Share
## https://sploitus.com/exploit?id=EEAC1C04-DDF1-5C0D-BDA0-7EC31B0B8984
# POC_CVE-2026-42589

Local reproduction lab and nuclei template draft for `CVE-2026-42589` affecting Gotenberg.

## Summary

`CVE-2026-42589` is an unauthenticated remote code execution issue in Gotenberg caused by metadata key newline injection in:

```text
POST /forms/pdfengines/metadata/write
```

Affected Gotenberg forwards user-controlled metadata keys to ExifTool without rejecting control characters. A metadata key containing JSON-escaped newlines may be split into additional ExifTool arguments.
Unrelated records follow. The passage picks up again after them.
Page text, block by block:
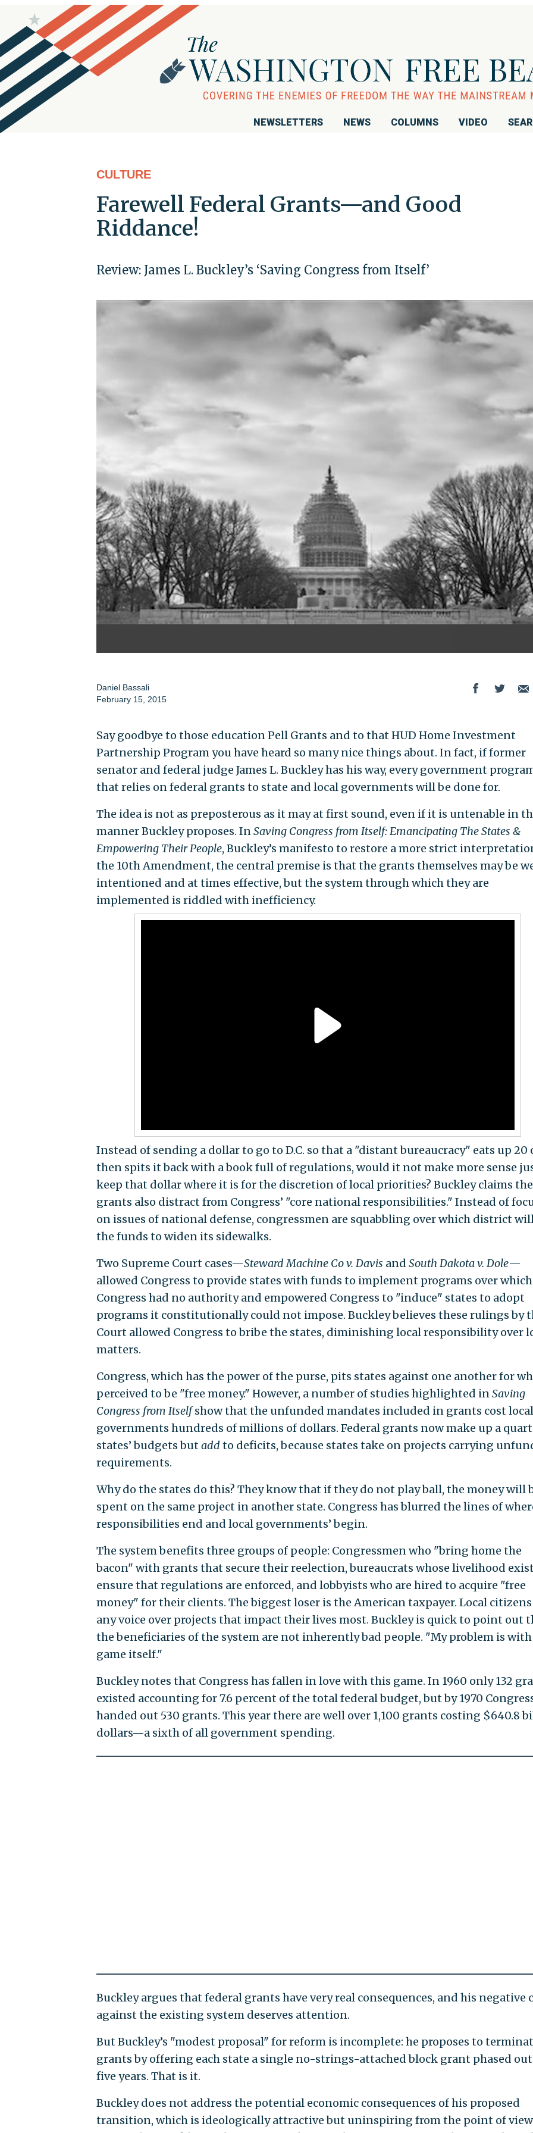
NEWSLETTERS NEWS COLUMNS VIDEO
CULTURE
Farewell Federal Grants—and Good
Riddance!
Review: James L. Buckley’s ‘Saving Congress from Itself’
Daniel Bassali
February 15, 2015
Say goodbye to those education Pell Grants and to that HUD Home Investment
Partnership Program you have heard so many nice things about. In fact, if former
senator and federal judge James L. Buckley has his way, every government
that relies on federal grants to state and local governments will be done for.
The idea is not as preposterous as it may at first sound, even if it is untenable in
manner Buckley proposes. InSaving Congress from Itself: Emancipating The States &
Empowering Their People, Buckley’s manifesto to restore a more strict
the 10th Amendment, the central premise is that the grants themselves may be
intentioned and at times effective, but the system through which they are
implemented is riddled with inefficiency.
Instead of sending a dollar to go to D.C. so that a "distant bureaucracy" eats up 20
then spits it back with a book full of regulations, would it not make more sense
keep that dollar where it is for the discretion of local priorities? Buckley claims
grants also distract from Congress’ "core national responsibilities." Instead of
on issues of national defense, congressmen are squabbling over which district
the funds to widen its sidewalks.
Two Supreme Court cases—Steward Machine Co v. Davis and South Dakota v. Dole—
allowed Congress to provide states with funds to implement programs over which
Congress had no authority and empowered Congress to "induce" states to adopt
programs it constitutionally could not impose. Buckley believes these rulings by
Court allowed Congress to bribe the states, diminishing local responsibility over
matters.
Congress, which has the power of the purse, pits states against one another for
perceived to be "free money." However, a number of studies highlighted inSaving
Congress from Itselfshow that the unfunded mandates included in grants cost local
governments hundreds of millions of dollars. Federal grants now make up a
states’ budgets butaddto deficits, because states take on projects carrying
requirements.
Why do the states do this? They know that if they do not play ball, the money will
spent on the same project in another state. Congress has blurred the lines of
responsibilities end and local governments’ begin.
The system benefits three groups of people: Congressmen who "bring home the
bacon" with grants that secure their reelection, bureaucrats whose livelihood
ensure that regulations are enforced, and lobbyists who are hired to acquire "free
money" for their clients. The biggest loser is the American taxpayer. Local citizens
any voice over projects that impact their lives most. Buckley is quick to point out
the beneficiaries of the system are not inherently bad people. "My problem is
game itself."
Buckley notes that Congress has fallen in love with this game. In 1960 only 132
existed accounting for 7.6 percent of the total federal budget, but by 1970
handed out 530 grants. This year there are well over 1,100 grants costing $640.8
dollars—a sixth of all government spending.
Buckley argues that federal grants have very real consequences, and his negative
against the existing system deserves attention.
But Buckley’s "modest proposal" for reform is incomplete: he proposes to
grants by offering each state a single no-strings-attached block grant phased
five years. That is it.
Buckley does not address the potential economic consequences of his proposed
transition, which is ideologically attractive but uninspiring from the point of

This lab was used to validate:

- vulnerable behavior on `gotenberg/gotenberg:8.29.1`
- patched behavior on `gotenberg/gotenberg:8.31.0`

The nuclei template uses only a non-destructive `sleep 6` timing check.

## References

- GitHub Advisory: https://github.com/gotenberg/gotenberg/security/advisories/GHSA-rqgh-gxv4-6657
- Fixed release: https://github.com/gotenberg/gotenberg/releases/tag/v8.31.0
- ExifTool docs: https://exiftool.org/exiftool_pod.html

## Files

- `docker-compose.yml`
- `docker-compose.latest.yml`
- `CVE-2026-42589.yaml`
- `README.md`

## Vulnerable Test

Start Gotenberg `8.29.1`:

```bash
docker compose down -v
docker compose up -d
docker compose logs --tail=100 gotenberg
```

Check the version:

```bash
curl -s http://127.0.0.1:3000/version
```

## Patched-Version Control

Start Gotenberg `8.31.0`:

```bash
docker compose -f docker-compose.latest.yml down -v
docker compose -f docker-compose.latest.yml up -d
docker compose -f docker-compose.latest.yml logs --tail=100 gotenberg
```

Check the version:

```bash
curl -s http://127.0.0.1:3000/version
```

## Nuclei

Validate the template:

```bash
nuclei -duc -validate -t CVE-2026-42589.yaml
```

Run against the vulnerable target:

```bash
nuclei -duc -u http://127.0.0.1:3000 -t CVE-2026-42589.yaml
```

Expected behavior:

- `8.29.1`: match after the delayed `500` response
- `8.31.0`: no match

Observed vulnerable result:

```text
[CVE-2026-42589] [http] [critical] http://127.0.0.1:3000/forms/pdfengines/metadata/write
[INF] Scan completed in 6.245907708s. 1 matches found.
```

Observed patched-version result:

```text
[INF] Scan completed in 109.346792ms. No results found.
```

## Notes

- This lab intentionally avoids file writes, reverse shells, and out-of-band callbacks.
- The template detects behavior, not only a version banner.
- No real-world targets were used.
- Use only on systems you own or are explicitly authorized to test.